Pfizer (PFE): The Dow component and world's largest drug company previously announced it's mulling spinoffs for its animal health and baby formula businesses and that could mean $24 billion for shareholders in the form of dividends and share repurchases according to Forbes. Still, investors might clamor for Pfizer to part with its generic drugs and consumer health units as well, the Forbes piece also noted.
Alcoa (AA): The Dow component and largest U.S. aluminum maker could opt for a Marathon / ConocoPhillips-esque spinoff. Alcoa is an integrated aluminum maker and unlocking its equivalent of a downstream business could create value for investors in the words of one analyst quoted by Bloomberg. If that doesn't happen, Alcoa's best bet for creating shareholder value may be another company buying the company. Rio Tinto (RIO) has been mentioned in the past as a possible suitor.

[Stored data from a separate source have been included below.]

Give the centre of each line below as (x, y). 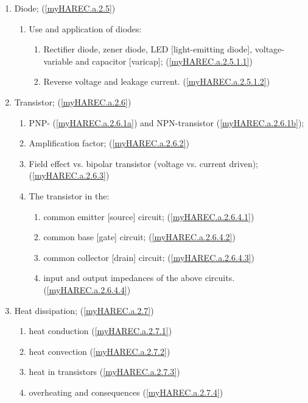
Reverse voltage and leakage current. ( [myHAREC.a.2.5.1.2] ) (157, 81)
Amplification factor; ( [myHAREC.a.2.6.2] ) (109, 143)
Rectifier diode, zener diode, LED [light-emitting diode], (148, 49)
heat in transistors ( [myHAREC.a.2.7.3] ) (104, 372)
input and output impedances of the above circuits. (139, 278)
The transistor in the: (69, 195)
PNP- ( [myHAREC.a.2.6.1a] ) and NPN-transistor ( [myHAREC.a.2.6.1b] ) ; (166, 122)
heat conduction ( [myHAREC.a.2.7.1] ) (100, 331)
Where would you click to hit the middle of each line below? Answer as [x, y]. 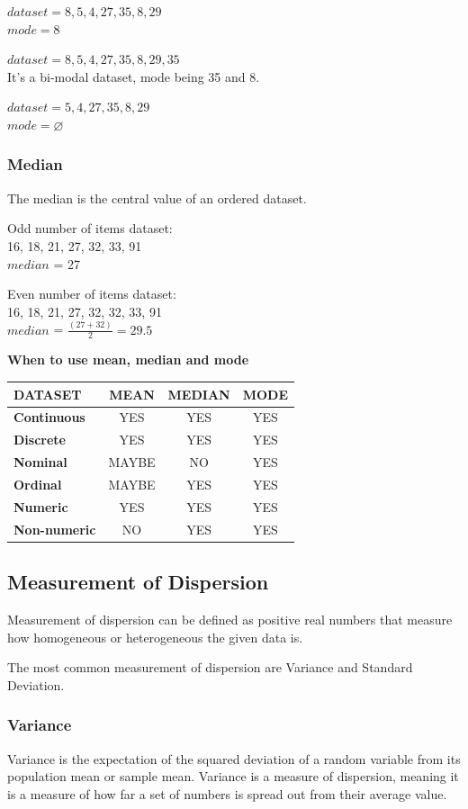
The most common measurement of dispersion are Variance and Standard [210, 667]
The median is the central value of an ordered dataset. [157, 198]
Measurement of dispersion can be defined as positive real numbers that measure [230, 619]
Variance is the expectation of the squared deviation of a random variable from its [234, 758]
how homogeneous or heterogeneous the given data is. [155, 637]
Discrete [40, 440]
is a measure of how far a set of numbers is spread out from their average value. [227, 793]
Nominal [40, 462]
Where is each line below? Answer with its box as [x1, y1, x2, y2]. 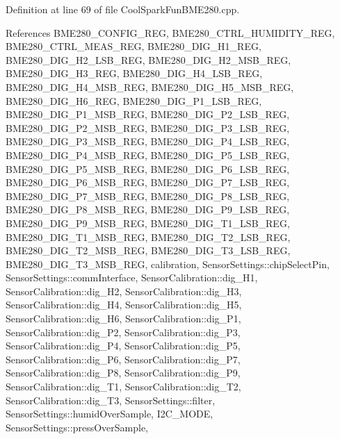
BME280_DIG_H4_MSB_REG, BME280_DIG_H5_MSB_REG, [6, 79, 294, 94]
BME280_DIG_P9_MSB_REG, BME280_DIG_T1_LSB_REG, [6, 215, 290, 230]
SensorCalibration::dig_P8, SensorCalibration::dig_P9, [6, 365, 241, 380]
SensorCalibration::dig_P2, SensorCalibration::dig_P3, [6, 324, 241, 339]
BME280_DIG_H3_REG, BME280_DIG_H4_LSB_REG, [6, 66, 263, 81]
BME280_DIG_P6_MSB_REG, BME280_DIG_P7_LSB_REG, [6, 175, 290, 190]
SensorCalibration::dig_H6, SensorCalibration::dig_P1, [6, 311, 241, 326]
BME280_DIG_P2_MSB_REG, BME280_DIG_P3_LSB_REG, [6, 120, 290, 135]
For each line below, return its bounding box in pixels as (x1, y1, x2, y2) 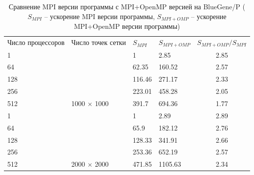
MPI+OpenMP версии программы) (74, 21, 180, 31)
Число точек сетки (71, 37, 126, 47)
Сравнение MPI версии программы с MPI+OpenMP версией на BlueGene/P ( (9, 1, 245, 11)
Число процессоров (7, 37, 65, 47)
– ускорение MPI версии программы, (44, 11, 155, 21)
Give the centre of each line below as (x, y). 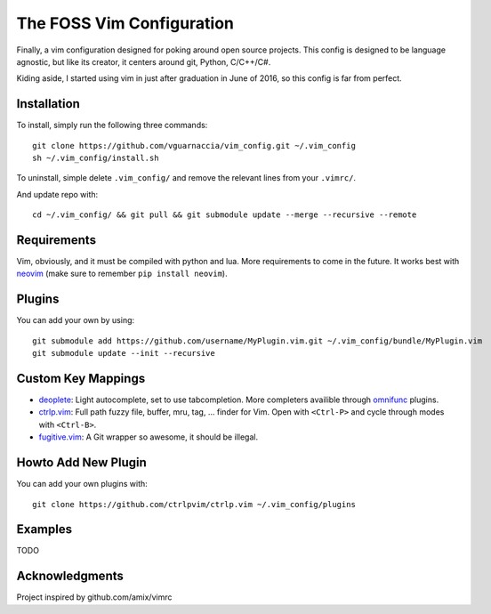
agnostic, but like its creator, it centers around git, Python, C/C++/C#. (144, 61)
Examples (44, 529)
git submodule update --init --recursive (124, 353)
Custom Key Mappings (81, 378)
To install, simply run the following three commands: (112, 125)
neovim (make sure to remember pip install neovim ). (122, 274)
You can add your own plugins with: (82, 484)
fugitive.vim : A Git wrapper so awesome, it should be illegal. (148, 437)
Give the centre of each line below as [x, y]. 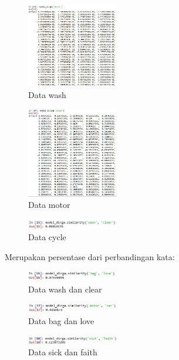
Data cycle [47, 237]
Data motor [49, 205]
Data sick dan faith [63, 351]
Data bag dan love [61, 320]
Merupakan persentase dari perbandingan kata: [90, 256]
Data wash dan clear [65, 289]
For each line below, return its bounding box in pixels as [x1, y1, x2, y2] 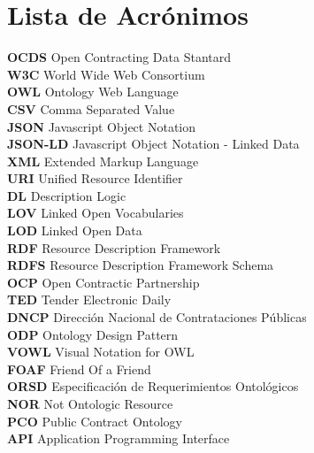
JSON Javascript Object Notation [7, 117, 196, 135]
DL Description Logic [7, 186, 126, 204]
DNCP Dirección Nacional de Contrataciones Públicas [7, 308, 307, 326]
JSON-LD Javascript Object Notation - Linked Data [7, 134, 300, 153]
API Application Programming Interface [7, 429, 230, 448]
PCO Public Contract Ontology [7, 411, 182, 430]
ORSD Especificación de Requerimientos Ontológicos [7, 377, 299, 395]
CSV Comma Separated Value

PepsiCo (PEP): There has been talk of PepsiCo splitting its Frito Lay snack business apart from the beverage business, but no final decisions have been made on that front as of yet. On the surface, the move would appear to make sense given Frito Lay's dominant position in the snack aisle. Speaking of PepsiCo spinoffs, Yum Brands (YUM) has been rumored to be mulling a spinoff of Taco Bell.
Other names in the spinoff conversation: Hewlett-Packard (HPQ) has said it won't spinoff its PC business, but the company changed its mind once about that. Some analysts have said Exxon Mobil (XOM) and Chevron (CVX) should also spinoff their downstream operations, but both companies appear committed to the integrated model, at least for the moment.
Bull case: Obviously, all of the aforementioned companies would move forward with these spinoffs, creating value for shareholders and bolstering their balance sheets in the process. BP doing so would probably help investors warm to the embattled stock, though PepsiCo might be the most legitimate candidate on our list.
Bear case: Spinoff mania dulls in 2012 and companies opt for the status quo, potentially frustrating investors along the way.